## MATERIAL TO PROCESS
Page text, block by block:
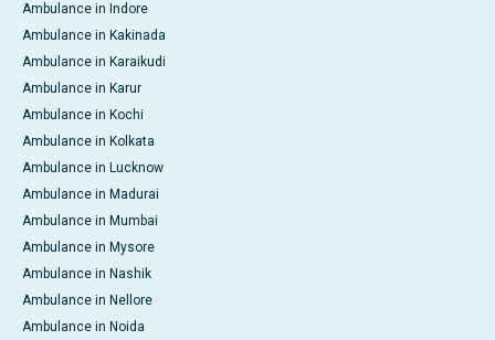
Ambulance in Indore
Ambulance in Kakinada
Ambulance in Karaikudi
Ambulance in Karur
Ambulance in Kochi
Ambulance in Kolkata
Ambulance in Lucknow
Ambulance in Madurai
Ambulance in Mumbai
Ambulance in Mysore
Ambulance in Nashik
Ambulance in Nellore
Ambulance in Noida
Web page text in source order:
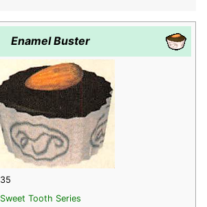
Enamel Buster
35
Sweet Tooth Series
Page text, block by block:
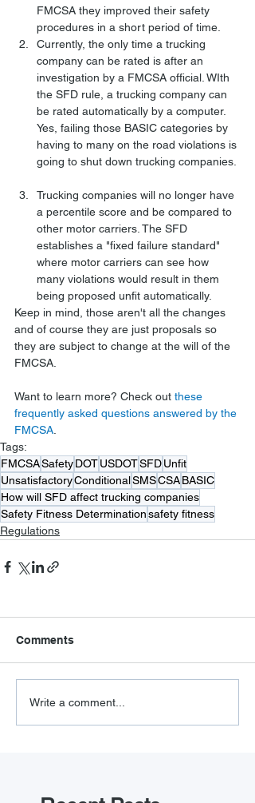
FMCSA they improved their safety
procedures in a short period of time.
Currently, the only time a trucking
company can be rated is after an
investigation by a FMCSA official. WIth
the SFD rule, a trucking company can
be rated automatically by a computer.
Yes, failing those BASIC categories by
having to many on the road violations is
going to shut down trucking companies.
Trucking companies will no longer have
a percentile score and be compared to
other motor carriers. The SFD
establishes a "fixed failure standard"
where motor carriers can see how
many violations would result in them
being proposed unfit automatically.
Keep in mind, those aren't all the changes
and of course they are just proposals so
they are subject to change at the will of the
FMCSA.
Want to learn more? Check out these
frequently asked questions answered by the
FMCSA.
Tags:
FMCSASafetyDOTUSDOTSFDUnfit
UnsatisfactoryConditionalSMSCSABASIC
How will SFD affect trucking companies
Safety Fitness Determinationsafety fitness
Regulations
Comments
Write a comment...
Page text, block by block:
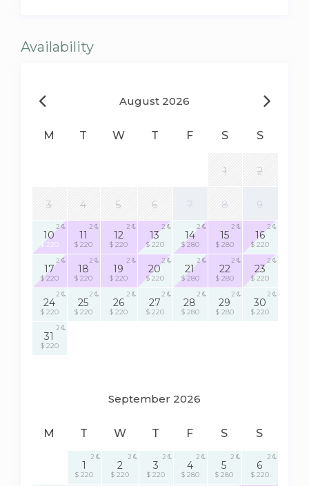
Availability
August 2026
M T W T F S S
1 2
3 4 5 6 7 8 9
10
$ 220
2
11
$ 220
2
12
$ 220
2
13
$ 220
2
14
$ 280
2
15
$ 280
2
16
$ 220
2
17
$ 220
2
18
$ 220
2
19
$ 220
2
20
$ 220
2
21
$ 280
2
22
$ 280
2
23
$ 220
2
24
$ 220
2
25
$ 220
2
26
$ 220
2
27
$ 220
2
28
$ 280
2
29
$ 280
2
30
$ 220
2
31
$ 220
2
September 2026
M T W T F S S
1
$ 220
2
2
$ 220
2
3
$ 220
2
4
$ 280
2
5
$ 280
2
6
$ 220
2
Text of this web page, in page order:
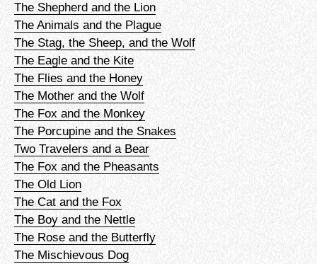
The Shepherd and the Lion
The Animals and the Plague
The Stag, the Sheep, and the Wolf
The Eagle and the Kite
The Flies and the Honey
The Mother and the Wolf
The Fox and the Monkey
The Porcupine and the Snakes
Two Travelers and a Bear
The Fox and the Pheasants
The Old Lion
The Cat and the Fox
The Boy and the Nettle
The Rose and the Butterfly
The Mischievous Dog
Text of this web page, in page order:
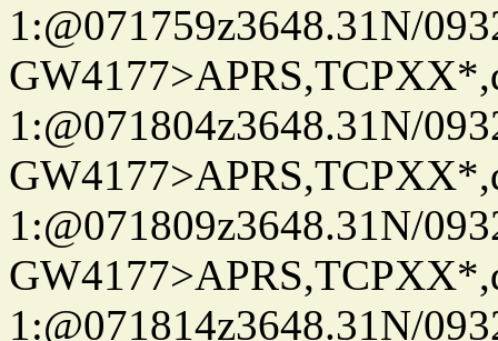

## TASK TO COMPLETE
Output every record above verbatim, excluding images.

## RESPONSE
Page text, block by block:
Ambulance in Indore
Ambulance in Kakinada
Ambulance in Karaikudi
Ambulance in Karur
Ambulance in Kochi
Ambulance in Kolkata
Ambulance in Lucknow
Ambulance in Madurai
Ambulance in Mumbai
Ambulance in Mysore
Ambulance in Nashik
Ambulance in Nellore
Ambulance in Noida
Web page text in source order:
Enamel Buster
35
Sweet Tooth Series
Page text, block by block:
FMCSA they improved their safety
procedures in a short period of time.
Currently, the only time a trucking
company can be rated is after an
investigation by a FMCSA official. WIth
the SFD rule, a trucking company can
be rated automatically by a computer.
Yes, failing those BASIC categories by
having to many on the road violations is
going to shut down trucking companies.
Trucking companies will no longer have
a percentile score and be compared to
other motor carriers. The SFD
establishes a "fixed failure standard"
where motor carriers can see how
many violations would result in them
being proposed unfit automatically.
Keep in mind, those aren't all the changes
and of course they are just proposals so
they are subject to change at the will of the
FMCSA.
Want to learn more? Check out these
frequently asked questions answered by the
FMCSA.
Tags:
FMCSASafetyDOTUSDOTSFDUnfit
UnsatisfactoryConditionalSMSCSABASIC
How will SFD affect trucking companies
Safety Fitness Determinationsafety fitness
Regulations
Comments
Write a comment...
Page text, block by block:
Availability
August 2026
M T W T F S S
1 2
3 4 5 6 7 8 9
10
$ 220
2
11
$ 220
2
12
$ 220
2
13
$ 220
2
14
$ 280
2
15
$ 280
2
16
$ 220
2
17
$ 220
2
18
$ 220
2
19
$ 220
2
20
$ 220
2
21
$ 280
2
22
$ 280
2
23
$ 220
2
24
$ 220
2
25
$ 220
2
26
$ 220
2
27
$ 220
2
28
$ 280
2
29
$ 280
2
30
$ 220
2
31
$ 220
2
September 2026
M T W T F S S
1
$ 220
2
2
$ 220
2
3
$ 220
2
4
$ 280
2
5
$ 280
2
6
$ 220
2
Text of this web page, in page order:
The Shepherd and the Lion
The Animals and the Plague
The Stag, the Sheep, and the Wolf
The Eagle and the Kite
The Flies and the Honey
The Mother and the Wolf
The Fox and the Monkey
The Porcupine and the Snakes
Two Travelers and a Bear
The Fox and the Pheasants
The Old Lion
The Cat and the Fox
The Boy and the Nettle
The Rose and the Butterfly
The Mischievous Dog
Text of this web page, in page order:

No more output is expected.